Another problem is the interpolating parameter: It is too large for long paths, but good for smaller ones. It would have been better to store this parameter independent of the actual path length.
You can read why I use Forth here.
Origianlly, Forth was a language for embedded control. However, Forth is a general purpose language. It doesn't provide high level data types, but it provides ways to extend the language. The inventor of Forth, Chuck Moore, did know about Lisp, and so some influence can be seen. Forth eliminates the parenthesis of Lisp by being reverse polish. Instead of binding arguments to variables, arguments are passed anonymous on the stack. Stack manipulators allow to access variables. The computation principle is called "concatenative", and there are concatenative functional languages, like Joy. The most widely used concatenative language however is Postscript.

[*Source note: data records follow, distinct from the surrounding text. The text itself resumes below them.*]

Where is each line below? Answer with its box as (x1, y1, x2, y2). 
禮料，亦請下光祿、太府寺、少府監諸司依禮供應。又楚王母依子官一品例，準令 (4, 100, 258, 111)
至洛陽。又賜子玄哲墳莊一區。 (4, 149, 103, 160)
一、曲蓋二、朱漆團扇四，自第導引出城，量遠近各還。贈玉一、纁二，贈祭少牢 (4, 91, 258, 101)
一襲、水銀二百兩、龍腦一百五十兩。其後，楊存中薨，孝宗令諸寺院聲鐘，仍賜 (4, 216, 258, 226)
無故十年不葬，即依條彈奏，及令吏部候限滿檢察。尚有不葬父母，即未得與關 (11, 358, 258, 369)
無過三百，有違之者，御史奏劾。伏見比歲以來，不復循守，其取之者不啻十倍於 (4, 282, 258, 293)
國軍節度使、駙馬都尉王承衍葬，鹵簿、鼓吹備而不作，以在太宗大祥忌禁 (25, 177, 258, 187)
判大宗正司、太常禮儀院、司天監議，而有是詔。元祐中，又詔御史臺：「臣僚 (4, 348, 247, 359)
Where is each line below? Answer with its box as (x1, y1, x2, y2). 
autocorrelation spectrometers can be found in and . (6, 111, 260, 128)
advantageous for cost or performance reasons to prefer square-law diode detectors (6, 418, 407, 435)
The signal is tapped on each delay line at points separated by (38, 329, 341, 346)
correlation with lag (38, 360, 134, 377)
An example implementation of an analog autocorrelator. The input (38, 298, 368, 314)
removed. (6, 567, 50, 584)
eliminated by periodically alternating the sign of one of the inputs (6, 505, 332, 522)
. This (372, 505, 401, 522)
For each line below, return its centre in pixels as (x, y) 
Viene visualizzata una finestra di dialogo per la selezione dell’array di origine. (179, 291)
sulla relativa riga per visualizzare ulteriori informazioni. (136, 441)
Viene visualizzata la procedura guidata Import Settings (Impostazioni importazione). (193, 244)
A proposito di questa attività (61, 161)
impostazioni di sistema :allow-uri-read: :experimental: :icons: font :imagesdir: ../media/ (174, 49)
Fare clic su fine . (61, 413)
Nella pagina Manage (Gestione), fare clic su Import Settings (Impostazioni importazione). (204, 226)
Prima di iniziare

Like Lisp, Forth is an interactive language. Testing programs by using the interpreter is very common when developing in Forth, and it helps to create working programs fast. I use the interpreter to parse the server's response.
I used my string package for all the dynamically sized arrays.
My toolset includes an object oriented extension to Forth, which was useless here, and a GUI library with everything, including a 3D turtle graphics. I wanted to write a 3D animated racer to impress the jury, but tuning and running the algorithm took too long.